2021-05-09	RST reader: seek include files in the directory...	John MacFarlane	1	-1/+3
	...of the file containing the include directive, as RST requires. Closes #6632.
2021-05-09	Org reader: Resolve org includes relative to ...	John MacFarlane	2	-2/+5
	...the directory containing the file containing the INCLUDE directive. Closes #5501.
2021-05-09	RST reader: use `insertIncludedFile` from T.P.Parsing...	John MacFarlane	1	-58/+36
	instead of reproducing much of its code.
2021-05-09	T.P.Parsing: improve include file functions.	John MacFarlane	2	-3/+3
	Remove old `insertIncludedFileF`. [API change] Give `insertIncludedFile` a more general type, allowing it to be used where `insertIncludedFileF` was.

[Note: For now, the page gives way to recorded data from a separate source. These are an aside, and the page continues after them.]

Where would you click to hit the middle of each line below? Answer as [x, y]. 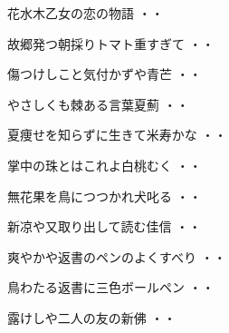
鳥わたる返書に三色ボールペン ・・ [111, 287]
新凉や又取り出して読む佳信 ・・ [105, 226]
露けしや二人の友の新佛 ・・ [92, 317]
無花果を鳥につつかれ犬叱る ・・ [105, 196]
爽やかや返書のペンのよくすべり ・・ [117, 256]
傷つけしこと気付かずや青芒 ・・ [105, 74]
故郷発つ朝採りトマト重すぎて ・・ [111, 43]
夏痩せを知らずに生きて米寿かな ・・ [117, 135]
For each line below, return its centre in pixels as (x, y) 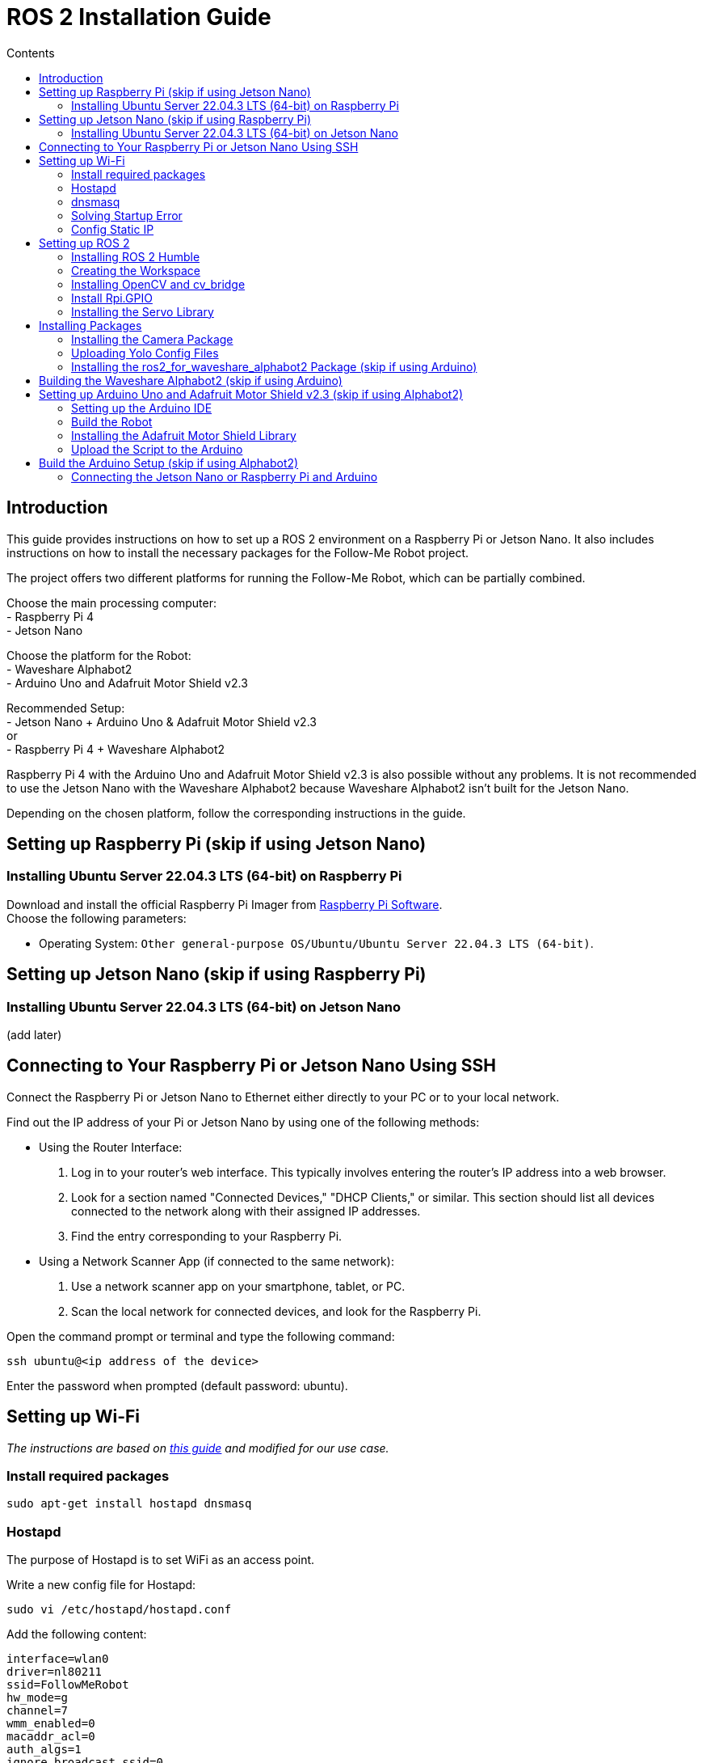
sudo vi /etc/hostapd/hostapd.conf (119, 1610)
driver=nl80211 (55, 1672)
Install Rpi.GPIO (112, 298)
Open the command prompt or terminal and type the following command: (201, 1336)
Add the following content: (77, 1634)
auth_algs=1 (44, 1750)
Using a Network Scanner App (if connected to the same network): (216, 1261)
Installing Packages (90, 325)
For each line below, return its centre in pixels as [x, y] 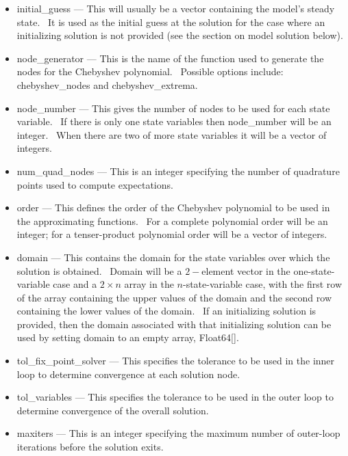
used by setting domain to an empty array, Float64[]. [128, 337]
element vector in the [246, 270]
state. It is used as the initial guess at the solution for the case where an [171, 22]
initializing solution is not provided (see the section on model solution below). [180, 35]
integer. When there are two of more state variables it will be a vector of [172, 134]
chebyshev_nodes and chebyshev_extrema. [107, 84]
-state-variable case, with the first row [262, 284]
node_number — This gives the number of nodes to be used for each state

2021-05-09	Change reader types, allowing better tracking of source positions.	John MacFarlane	34	-355/+443
	Previously, when multiple file arguments were provided, pandoc simply concatenated them and passed the contents to the readers, which took a Text argument. As a result, the readers had no way of knowing which file was the source of any particular bit of text. This meant that we couldn't report accurate source positions on errors or include accurate source positions as attributes in the AST. More seriously, it meant that we couldn't resolve resource paths relative to the files containing them (see e.g. #5501, #6632, #6384, #3752). Add Text.Pandoc.Sources (exported module), with a `Sources` type and a `ToSources` class. A `Sources` wraps a list of `(SourcePos, Text)` pairs. [API change] A parsec `Stream` instance is provided for `Sources`. The module also exports versions of parsec's `satisfy` and other Char parsers that track source positions accurately from a `Sources` stream (or any instance of the new `UpdateSourcePos` class). Text.Pandoc.Parsing now exports these modified Char parsers instead of the ones parsec provides. Modified parsers to use a `Sources` as stream [API change]. The readers that previously took a `Text` argument have been modified to take any instance of `ToSources`. So, they may still be used with a `Text`, but they can also be used with a `Sources` object. In Text.Pandoc.Error, modified the constructor PandocParsecError to take a `Sources` rather than a `Text` as first argument, so parse error locations can be accurately reported. T.P.Error: showPos, do not print "-" as source name.
2021-04-29	Docx reader: add handling of vml image objects (jgm#4735) (#7257)	mbrackeantidot	1	-2/+9
	They represent images, the same way as other images in vml format.
2021-04-28	Smarter smart quotes.	John MacFarlane	3	-47/+12
	Treat a leading " with no closing " as a left curly quote. This supports the practice, in fiction, of continuing paragraphs quoting the same speaker without an end quote. It also helps with quotes that break over lines in line blocks. Closes #7216.